Records from a data source

━━━━━━

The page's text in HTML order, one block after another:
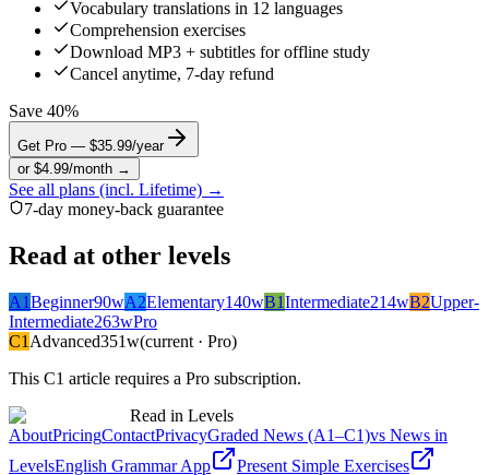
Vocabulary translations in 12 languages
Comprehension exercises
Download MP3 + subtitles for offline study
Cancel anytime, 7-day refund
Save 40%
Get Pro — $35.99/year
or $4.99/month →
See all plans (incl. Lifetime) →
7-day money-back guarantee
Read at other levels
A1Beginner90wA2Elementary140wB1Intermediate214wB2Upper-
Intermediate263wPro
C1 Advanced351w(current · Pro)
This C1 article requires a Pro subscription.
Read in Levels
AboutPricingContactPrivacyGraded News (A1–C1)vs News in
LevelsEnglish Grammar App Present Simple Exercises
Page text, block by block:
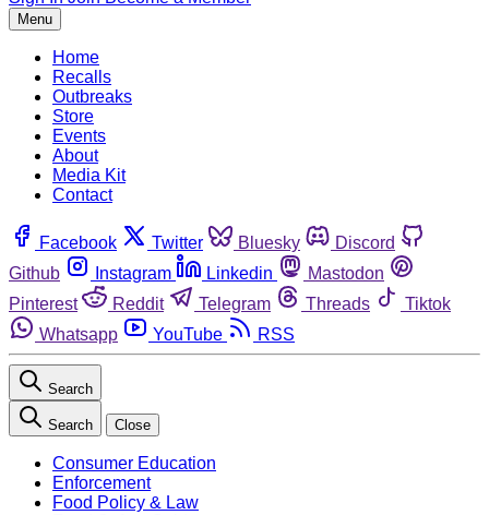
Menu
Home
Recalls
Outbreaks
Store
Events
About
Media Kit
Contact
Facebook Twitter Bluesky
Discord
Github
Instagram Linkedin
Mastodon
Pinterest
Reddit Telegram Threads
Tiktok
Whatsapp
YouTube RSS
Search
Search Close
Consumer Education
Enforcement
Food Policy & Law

━━━━━━

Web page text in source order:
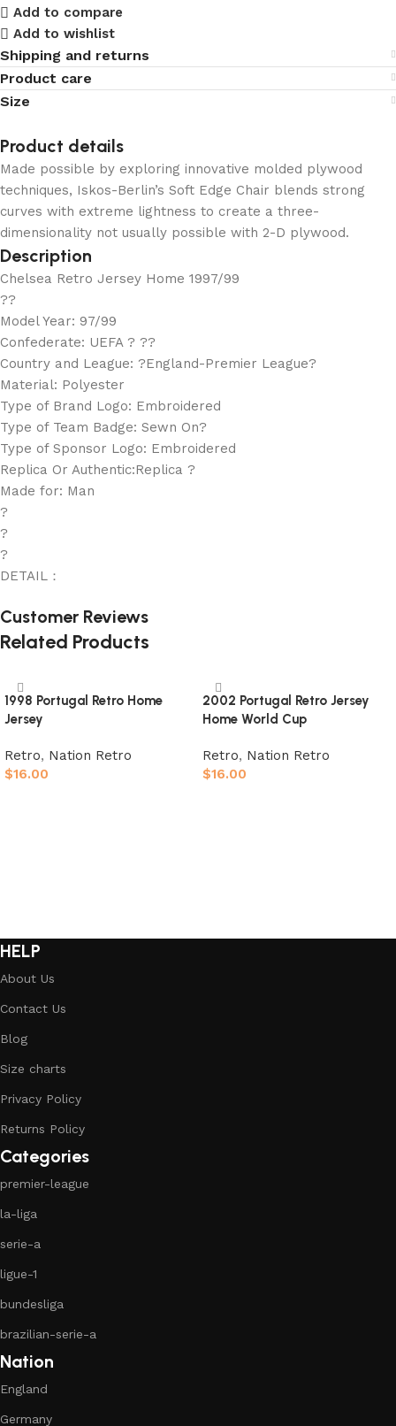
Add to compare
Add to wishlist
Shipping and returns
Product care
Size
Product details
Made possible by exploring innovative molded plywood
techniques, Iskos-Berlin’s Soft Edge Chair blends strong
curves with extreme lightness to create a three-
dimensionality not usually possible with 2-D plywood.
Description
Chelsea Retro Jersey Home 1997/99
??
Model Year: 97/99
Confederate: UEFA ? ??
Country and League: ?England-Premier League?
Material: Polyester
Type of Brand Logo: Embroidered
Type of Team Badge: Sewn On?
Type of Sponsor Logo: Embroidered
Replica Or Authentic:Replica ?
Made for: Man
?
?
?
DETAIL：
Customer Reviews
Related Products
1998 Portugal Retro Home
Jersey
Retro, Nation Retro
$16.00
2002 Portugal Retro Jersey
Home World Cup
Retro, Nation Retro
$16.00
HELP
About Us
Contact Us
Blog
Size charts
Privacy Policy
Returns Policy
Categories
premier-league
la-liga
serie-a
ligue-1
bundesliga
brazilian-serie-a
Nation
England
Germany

━━━━━━

_WORK ORDER_
Which lines in the entries above contain "Logo"? Pull each of them out.

_EXERCISE RESPONSE_
Type of Brand Logo: Embroidered
Type of Sponsor Logo: Embroidered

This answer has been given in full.